▶ _Given data_:
--- START ---

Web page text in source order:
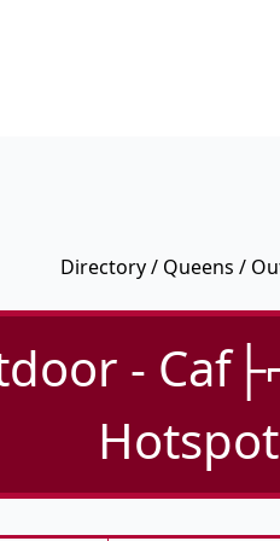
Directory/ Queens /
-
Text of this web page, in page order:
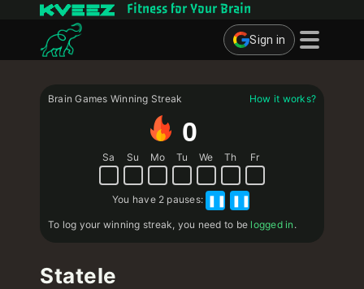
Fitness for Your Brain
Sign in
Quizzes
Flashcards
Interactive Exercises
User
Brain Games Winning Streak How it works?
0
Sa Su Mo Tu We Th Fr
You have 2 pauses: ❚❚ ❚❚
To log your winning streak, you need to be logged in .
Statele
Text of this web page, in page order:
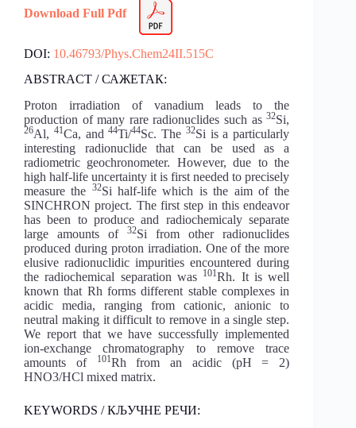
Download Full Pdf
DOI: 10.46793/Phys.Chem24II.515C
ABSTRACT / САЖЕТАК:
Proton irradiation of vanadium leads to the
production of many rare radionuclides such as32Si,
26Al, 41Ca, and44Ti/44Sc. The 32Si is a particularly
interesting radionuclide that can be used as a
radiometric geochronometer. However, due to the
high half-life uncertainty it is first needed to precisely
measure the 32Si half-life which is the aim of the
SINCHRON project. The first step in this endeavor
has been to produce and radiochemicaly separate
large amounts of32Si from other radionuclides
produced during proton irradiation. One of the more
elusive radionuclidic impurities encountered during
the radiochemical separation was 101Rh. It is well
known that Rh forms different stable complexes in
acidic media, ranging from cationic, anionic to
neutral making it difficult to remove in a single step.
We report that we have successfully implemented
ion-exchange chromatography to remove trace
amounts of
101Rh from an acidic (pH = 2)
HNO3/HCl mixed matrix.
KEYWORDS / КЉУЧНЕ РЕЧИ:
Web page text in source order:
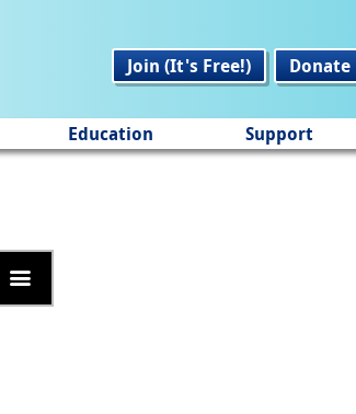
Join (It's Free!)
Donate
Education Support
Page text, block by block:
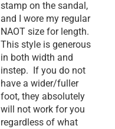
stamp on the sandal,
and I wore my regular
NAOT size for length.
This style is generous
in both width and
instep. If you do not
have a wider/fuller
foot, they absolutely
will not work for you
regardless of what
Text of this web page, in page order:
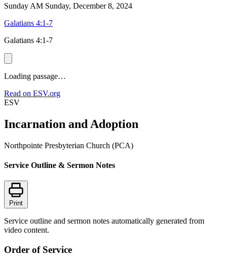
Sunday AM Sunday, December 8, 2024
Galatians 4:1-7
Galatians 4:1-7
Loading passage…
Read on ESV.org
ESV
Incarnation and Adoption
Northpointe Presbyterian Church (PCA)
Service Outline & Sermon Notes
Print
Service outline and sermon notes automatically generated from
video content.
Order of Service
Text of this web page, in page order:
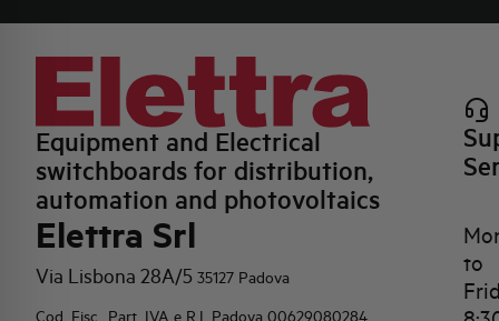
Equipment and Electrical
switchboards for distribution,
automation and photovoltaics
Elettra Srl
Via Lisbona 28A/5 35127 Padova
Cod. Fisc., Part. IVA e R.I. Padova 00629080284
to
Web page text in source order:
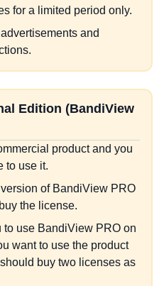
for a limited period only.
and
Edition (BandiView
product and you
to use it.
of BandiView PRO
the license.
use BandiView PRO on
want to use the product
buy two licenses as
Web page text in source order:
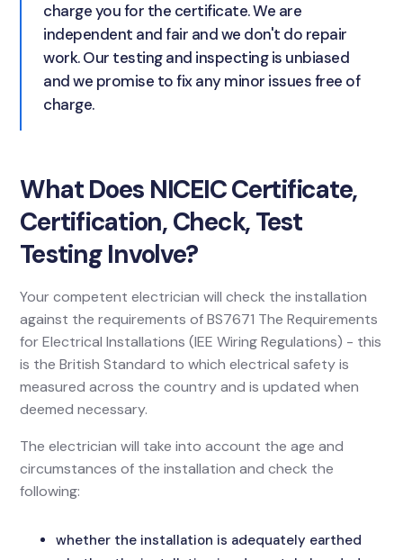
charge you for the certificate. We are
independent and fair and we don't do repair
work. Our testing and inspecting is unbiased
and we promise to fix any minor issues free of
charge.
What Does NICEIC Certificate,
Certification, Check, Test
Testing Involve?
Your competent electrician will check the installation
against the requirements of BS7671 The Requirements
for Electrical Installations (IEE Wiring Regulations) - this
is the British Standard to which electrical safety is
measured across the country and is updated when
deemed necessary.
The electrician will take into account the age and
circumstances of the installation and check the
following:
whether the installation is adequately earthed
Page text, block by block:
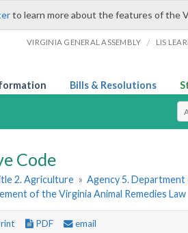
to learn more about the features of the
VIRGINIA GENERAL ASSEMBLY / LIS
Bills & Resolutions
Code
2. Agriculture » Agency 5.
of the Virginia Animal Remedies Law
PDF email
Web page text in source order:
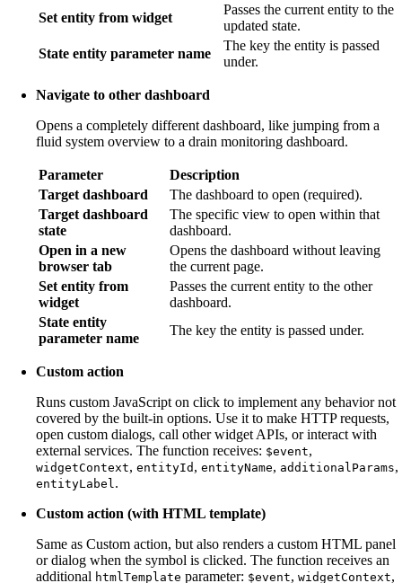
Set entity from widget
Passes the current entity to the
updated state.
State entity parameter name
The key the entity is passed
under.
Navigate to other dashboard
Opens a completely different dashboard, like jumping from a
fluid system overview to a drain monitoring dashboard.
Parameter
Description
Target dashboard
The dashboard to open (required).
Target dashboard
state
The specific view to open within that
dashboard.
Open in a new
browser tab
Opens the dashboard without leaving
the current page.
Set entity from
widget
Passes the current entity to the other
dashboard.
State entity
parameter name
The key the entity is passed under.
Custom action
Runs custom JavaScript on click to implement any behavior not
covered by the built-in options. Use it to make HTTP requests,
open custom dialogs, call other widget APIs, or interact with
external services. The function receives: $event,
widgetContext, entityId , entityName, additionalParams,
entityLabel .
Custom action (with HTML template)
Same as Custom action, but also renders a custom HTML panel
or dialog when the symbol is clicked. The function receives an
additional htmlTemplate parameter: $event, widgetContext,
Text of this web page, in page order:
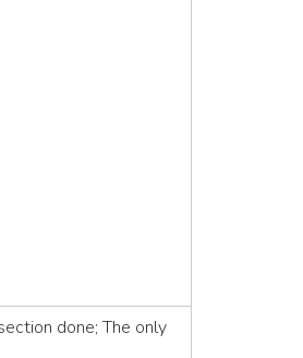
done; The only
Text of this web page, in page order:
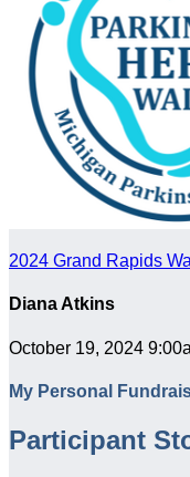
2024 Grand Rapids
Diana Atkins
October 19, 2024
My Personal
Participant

--- END ---

▶ _What you will do_: Extract each line from the entries above that contains the string "during".

▶ _Solution for this problem_:
produced during proton irradiation. One of the more
elusive radionuclidic impurities encountered during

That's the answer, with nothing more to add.